I see the massproducers coco thread is closed 
I'm in a new place and having a hard time sourcing the coco coir that I've used in the past.
I see coco fiber in the local hardware center.

Can any one educate me on the difference?  Will the fiber work?
Thanks


----------



## Hushpuppy (Apr 14, 2012)

I have found that using both works very well in my setup. The difference as I understand it is that the coir is a more ground up material that resembles soil, while the fiber is very "stringy" and doesn't resemble soil at all. If you look at the WalMarts and Lowes/HD, they offer coco mats and baskets for holding flowers. These are very good for holding soil while allowing very good drainage and soil aeration. I wouldn't grow in just the fiber, even in hydro as there just isn't enough material there to prevent the roots from overdrying. Plus the coir is so great at holding the nutrients from the feedings for the plants' roots to have full access to them. 

What I do is buy these coco mats and cut them to fit into the bottoms of my containers then put my coco coir in on top of the mats. I run these in hydro and having the mats holds the coir in the containers while allowing roots and water to run out the holes in the bottoms of the containers. This keeps coco debris from getting into my Resevoirs and clogging up my pumps.

I buy my bulk coco coir online from Plantlightinghydroponics.com for around $12 for a 5kilogram bag, which goes a long way.


----------



## OGKushman (Apr 15, 2012)

Thanks hush!


----------



## tastyness (Apr 16, 2012)

Thanks for the help.  Unfortunately where I am located everything costs a ridiculous amount of money.  I used to get the bricks locally (in Canada) for a great price.  
Still working on a source here- but wanted to know my options in case that doesn't work out.


----------



## Hushpuppy (Apr 16, 2012)

Check out EBAY and then just cruize the web for hydro-stores until you can find a decent price. I don't know if the cost of shipping would be worth it but you might find a better price with shipping from US. Depending on what area yer in versus where the hydro store is.

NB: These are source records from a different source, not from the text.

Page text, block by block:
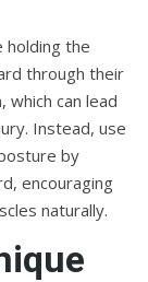
holding the
through their
can lead
Instead, use
by
encouraging
naturally.
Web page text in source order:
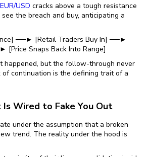
EUR/USD cracks above a tough resistance
the breach and buy, anticipating a
──► [Retail Traders Buy In] ──►
[Price Snaps Back Into Range]
happened, but the follow-through never
continuation is the defining trait of a
Wired to Fake You Out
under the assumption that a broken
trend. The reality under the hood is
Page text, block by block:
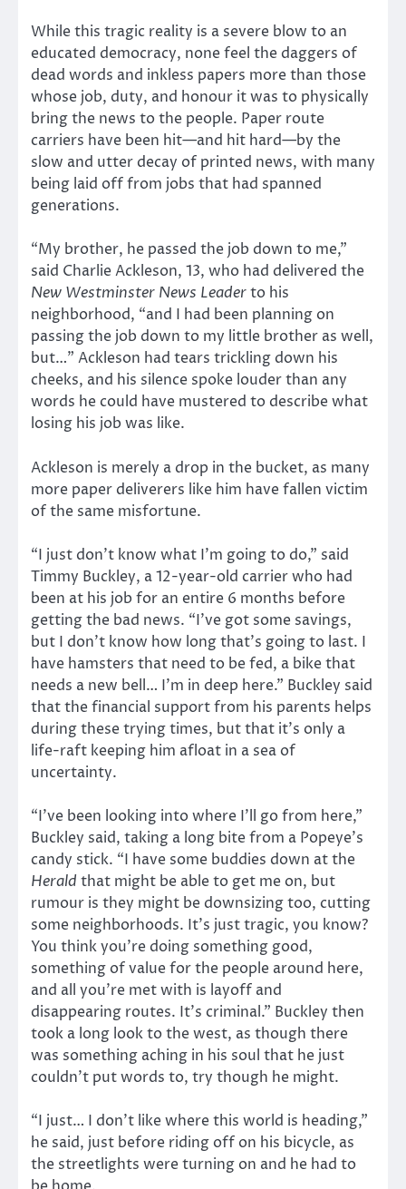
While this tragic reality is a severe blow to an
educated democracy, none feel the daggers of
dead words and inkless papers more than those
whose job, duty, and honour it was to physically
bring the news to the people. Paper route
carriers have been hit—and hit hard—by the
slow and utter decay of printed news, with many
being laid off from jobs that had spanned
generations.
“My brother, he passed the job down to me,”
said Charlie Ackleson, 13, who had delivered the
New Westminster News Leaderto his
neighborhood, “and I had been planning on
passing the job down to my little brother as well,
but…” Ackleson had tears trickling down his
cheeks, and his silence spoke louder than any
words he could have mustered to describe what
losing his job was like.
Ackleson is merely a drop in the bucket, as many
more paper deliverers like him have fallen victim
of the same misfortune.
“I just don’t know what I’m going to do,” said
Timmy Buckley, a 12-year-old carrier who had
been at his job for an entire 6 months before
getting the bad news. “I’ve got some savings,
but I don’t know how long that’s going to last. I
have hamsters that need to be fed, a bike that
needs a new bell… I’m in deep here.” Buckley said
that the financial support from his parents helps
during these trying times, but that it’s only a
life-raft keeping him afloat in a sea of
uncertainty.
“I’ve been looking into where I’ll go from here,”
Buckley said, taking a long bite from a Popeye’s
candy stick. “I have some buddies down at the
Herald that might be able to get me on, but
rumour is they might be downsizing too, cutting
some neighborhoods. It’s just tragic, you know?
You think you’re doing something good,
something of value for the people around here,
and all you’re met with is layoff and
disappearing routes. It’s criminal.” Buckley then
took a long look to the west, as though there
was something aching in his soul that he just
couldn’t put words to, try though he might.
“I just… I don’t like where this world is heading,”
he said, just before riding off on his bicycle, as
the streetlights were turning on and he had to

But I would start with EBAY.


----------



## tastyness (Apr 18, 2012)

It's not the cost of shipping- though that is prohibitive.  It is governernment agency that inspects everything as it comes into the country.  They take bio-security very seriously here- I wasn't even able to bring in aduki beans or lentils!  Thanks for the good advice though.
It is funny because they do a lot of "synthetic" product for sale here- but you just don't know what is in it and I prefer the natural stuff.
Any kiwis on the forum anywhere???????
I do know there are other growers nearby though as they recently busted a 100 plant operation in a close by suburb- growing outdoors.


----------



## Hushpuppy (Apr 19, 2012)

Ya gotta love gettin yer money's worth of gov't helping to keep ya safe


----------